Every month the UK government hosts a Facebook Q&A for British nationals living in France, or planning to do so, to ask questions about what will happen with their rights, access to healthcare, money and family lives after Brexit. Here are some of those questions, and their answers from the government. Some questions and answers have been edited for length or clarity. The full set of questions and their answers can be found here.
I’ve lived in France since 1975. I have a half share in my late parents’ house, currently occupied by my brother. If he dies before me, what might the inheritance tax position be? And similarly, If I sell the property, what might UK and French positions be regarding tax?
Succession raises complex legal questions, the answers to which are heavily dependent on individual circumstances and you should seek expert legal advice for this kind of question.
UK nationals habitually resident in Member States in which the EU Succession Regulation applies can choose UK law to apply to matters of succession to their estate, under the Regulation. That means, for example, that your brother living in France, if/when he creates a will, can choose UK law to apply to succession to their estate. If it were to come to you selling the property, the double taxation treaty between the UK and France avoids
you being taxed on the same income in both countries. However, you would need to seek independent tax advice on the details.
Does the withdrawal agreement cover all rights, or might British people living in Europe be at a disadvantage in some areas, akin to third-country citizens? For example, if we buy property, will we be subject to higher taxes than EU citizens?
The Withdrawal Agreement secures the rights of residence, right to work or study, access to healthcare, benefits and education, lifetime protection of pensions, and the right to bring existing close family members to live with them in France. You fall in scope if you are a UK national living in France at the end of the transition period for as long as you remain resident in France. There are issues not covered by the Withdrawal Agreement, such as the right to vote in French or European elections. Property tax is a separate issue, but will not be affected. UK nationals will become Third Country Nationals but they are treated the same as EU citizens in regards to property tax.
I’ve owned a home in France for very nearly 5 years and live there full time whilst not working. My company is based in the UK where I pay my business taxes. I work overseas on assignments. I’m hoping to start an additional business in France in 2021. I have not registered at my local commune for a CDS. Is it possible to stay in France under my current conditions?
As you are living in France now, you will be covered by the Withdrawal Agreement and need a residence permit linked to this special status. You will need to apply online to the residency application website which will open from the start of July 2020. This is the case for all UK nationals living in France. You should seek independent tax advice for the workings of your companies. There is a bilateral treaty on double taxation between the UK and France but we cannot advise on where you should be paying tax.
The WA discusses family reunification after the transition. Please confirm that an elderly U.K. parent can join their U.K. family resident in France, after the transition, with the S1 and with the same legal residency requirements as pre end of the transition.

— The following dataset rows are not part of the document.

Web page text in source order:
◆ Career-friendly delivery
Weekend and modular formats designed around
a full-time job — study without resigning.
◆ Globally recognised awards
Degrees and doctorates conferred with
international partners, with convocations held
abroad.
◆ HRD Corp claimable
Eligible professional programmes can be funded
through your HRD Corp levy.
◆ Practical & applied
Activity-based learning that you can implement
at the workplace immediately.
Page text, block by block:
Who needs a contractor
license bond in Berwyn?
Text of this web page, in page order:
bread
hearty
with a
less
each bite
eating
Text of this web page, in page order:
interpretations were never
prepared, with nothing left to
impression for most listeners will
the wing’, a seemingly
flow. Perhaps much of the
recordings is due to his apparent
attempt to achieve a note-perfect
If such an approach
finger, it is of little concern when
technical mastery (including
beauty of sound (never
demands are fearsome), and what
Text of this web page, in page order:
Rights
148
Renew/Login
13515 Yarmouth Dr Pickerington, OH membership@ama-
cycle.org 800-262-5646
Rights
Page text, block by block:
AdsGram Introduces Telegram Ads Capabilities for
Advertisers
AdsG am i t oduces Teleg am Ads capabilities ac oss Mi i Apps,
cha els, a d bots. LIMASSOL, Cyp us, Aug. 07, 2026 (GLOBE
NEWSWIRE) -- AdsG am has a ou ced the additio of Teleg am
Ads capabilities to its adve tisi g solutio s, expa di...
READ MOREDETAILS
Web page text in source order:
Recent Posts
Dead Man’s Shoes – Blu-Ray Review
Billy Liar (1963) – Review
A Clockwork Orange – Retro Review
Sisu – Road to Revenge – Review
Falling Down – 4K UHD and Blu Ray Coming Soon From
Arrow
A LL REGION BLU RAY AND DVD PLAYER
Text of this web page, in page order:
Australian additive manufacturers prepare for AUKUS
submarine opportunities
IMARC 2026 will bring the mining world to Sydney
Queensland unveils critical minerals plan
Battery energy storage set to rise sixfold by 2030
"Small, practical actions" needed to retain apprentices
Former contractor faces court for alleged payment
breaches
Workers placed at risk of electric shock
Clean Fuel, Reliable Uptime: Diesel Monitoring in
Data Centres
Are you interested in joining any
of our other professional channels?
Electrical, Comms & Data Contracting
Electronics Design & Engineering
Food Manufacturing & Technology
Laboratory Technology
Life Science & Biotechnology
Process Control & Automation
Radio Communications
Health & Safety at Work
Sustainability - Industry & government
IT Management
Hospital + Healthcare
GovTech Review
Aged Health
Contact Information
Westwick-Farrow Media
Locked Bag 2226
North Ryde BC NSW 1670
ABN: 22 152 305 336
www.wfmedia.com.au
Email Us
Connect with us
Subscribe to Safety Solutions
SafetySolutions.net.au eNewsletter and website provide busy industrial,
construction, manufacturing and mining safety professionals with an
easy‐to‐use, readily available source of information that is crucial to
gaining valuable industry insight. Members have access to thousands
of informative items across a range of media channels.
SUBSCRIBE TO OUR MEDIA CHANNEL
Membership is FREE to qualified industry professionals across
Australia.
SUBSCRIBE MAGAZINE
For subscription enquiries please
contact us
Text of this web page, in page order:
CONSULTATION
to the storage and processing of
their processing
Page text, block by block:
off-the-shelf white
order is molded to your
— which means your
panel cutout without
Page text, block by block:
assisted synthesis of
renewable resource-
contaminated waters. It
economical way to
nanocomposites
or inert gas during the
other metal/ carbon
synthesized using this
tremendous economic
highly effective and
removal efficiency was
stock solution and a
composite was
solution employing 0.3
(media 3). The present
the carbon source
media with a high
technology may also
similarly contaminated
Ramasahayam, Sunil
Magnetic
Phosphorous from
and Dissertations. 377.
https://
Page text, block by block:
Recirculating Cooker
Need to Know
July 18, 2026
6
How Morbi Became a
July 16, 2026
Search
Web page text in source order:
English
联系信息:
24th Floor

The WA does indeed cover family reunification. The definition of a close family member includes spouses, civil partners, unmarried partners, children under the age of 21, grandchildren and dependent children and parents and grandparents. We are waiting for the French authorities to confirm what criteria, if any, those family members would need to meet in terms of residency, and how their healthcare would be covered. I realise that doesn’t give you complete clarity at the moment, but we will share more details as soon as we can.